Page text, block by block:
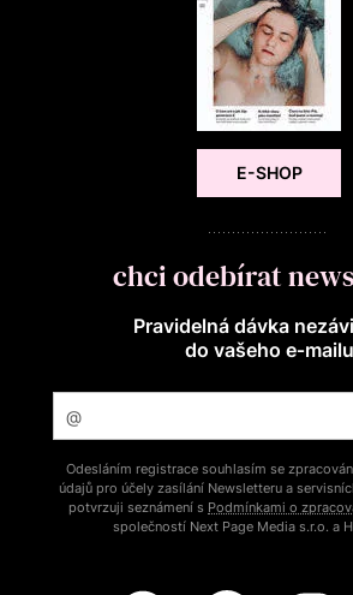
E-SHOP
chci odebírat
Pravidelná dávka
do vašeho e‑mailu
Odesláním registrace souhlasím se
údajů pro účely zasílání Newsletteru a
potvrzuji seznámení s Podmínkami o
společností Next Page Media s.r.o. a
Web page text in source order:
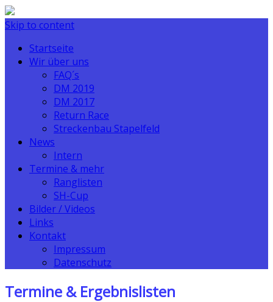
Skip to content
Startseite
Wir über uns
FAQ´s
DM 2019
DM 2017
Return Race
Streckenbau Stapelfeld
News
Intern
Termine & mehr
Ranglisten
SH-Cup
Bilder / Videos
Links
Kontakt
Impressum
Datenschutz
Termine & Ergebnislisten
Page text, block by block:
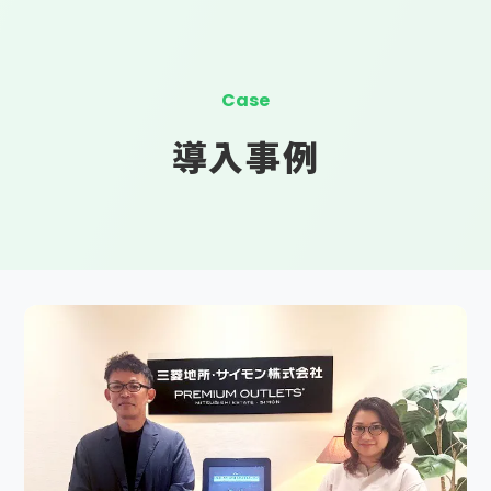
Case
導入事例
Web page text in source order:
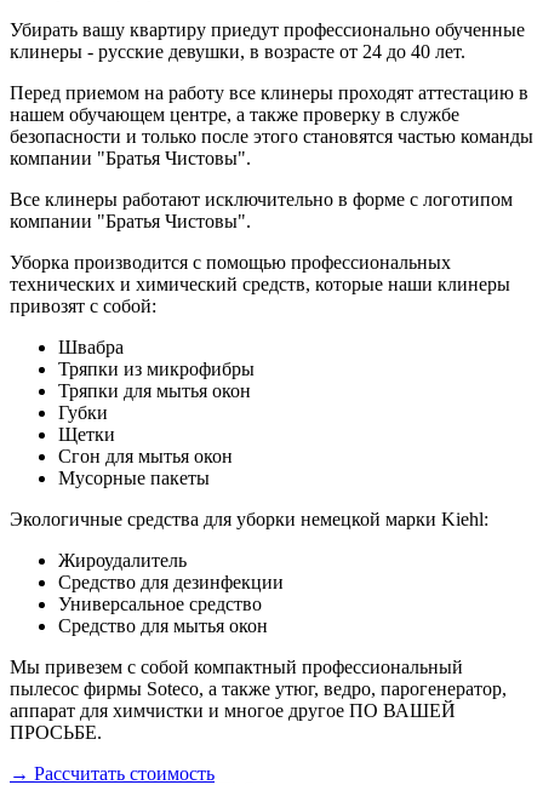
Убирать вашу квартиру приедут профессионально обученные
клинеры - русские девушки, в возрасте от 24 до 40 лет.
Перед приемом на работу все клинеры проходят аттестацию в
нашем обучающем центре, а также проверку в службе
безопасности и только после этого становятся частью команды
компании "Братья Чистовы".
Все клинеры работают исключительно в форме с логотипом
компании "Братья Чистовы".
Уборка производится с помощью профессиональных
технических и химический средств, которые наши клинеры
привозят с собой:
Швабра
Тряпки из микрофибры
Тряпки для мытья окон
Губки
Щетки
Сгон для мытья окон
Мусорные пакеты
Экологичные средства для уборки немецкой марки Kiehl:
Жироудалитель
Средство для дезинфекции
Универсальное средство
Средство для мытья окон
Мы привезем с собой компактный профессиональный
пылесос фирмы Soteco, а также утюг, ведро, парогенератор,
аппарат для химчистки и многое другое ПО ВАШЕЙ
ПРОСЬБЕ.
→ Рассчитать стоимость
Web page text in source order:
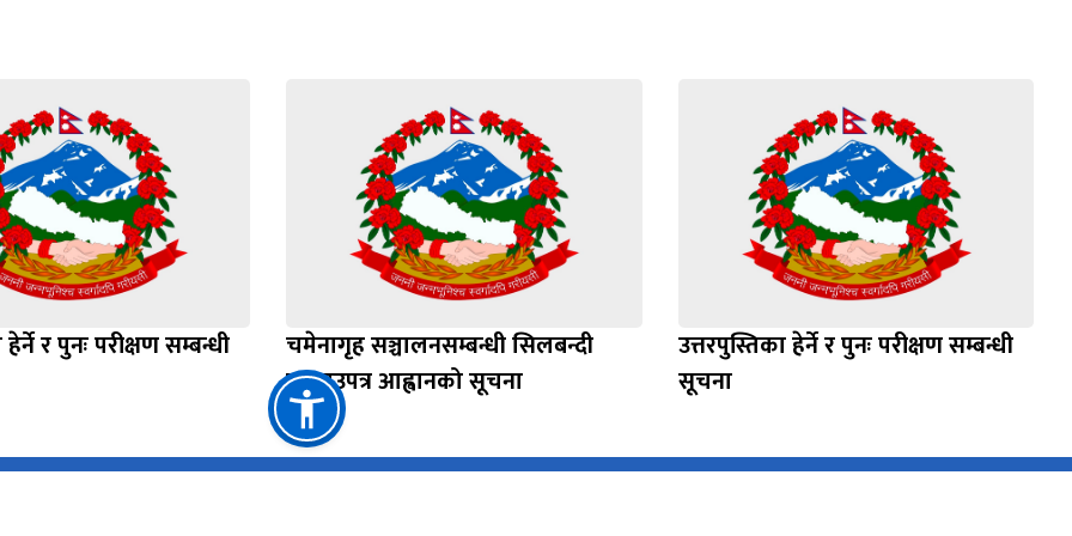
र पुनः परीक्षण सम्बन्धी
चमेनागृह सञ्चालनसम्बन्धी सिलबन्दी
दरभाउपत्र आह्वानको सूचना
उत्तरपुस्तिका हेर्ने र पुनः परीक्षण सम्बन्धी
सूचना

# [What is expected]
Your copy should hold exactly the lines from the one with "Универсальное средство" through the end of the records, both included, and no pictures.

# [Answer to this problem]
Универсальное средство
Средство для мытья окон
Мы привезем с собой компактный профессиональный
пылесос фирмы Soteco, а также утюг, ведро, парогенератор,
аппарат для химчистки и многое другое ПО ВАШЕЙ
ПРОСЬБЕ.
→ Рассчитать стоимость
Web page text in source order:
र पुनः परीक्षण सम्बन्धी
चमेनागृह सञ्चालनसम्बन्धी सिलबन्दी
दरभाउपत्र आह्वानको सूचना
उत्तरपुस्तिका हेर्ने र पुनः परीक्षण सम्बन्धी
सूचना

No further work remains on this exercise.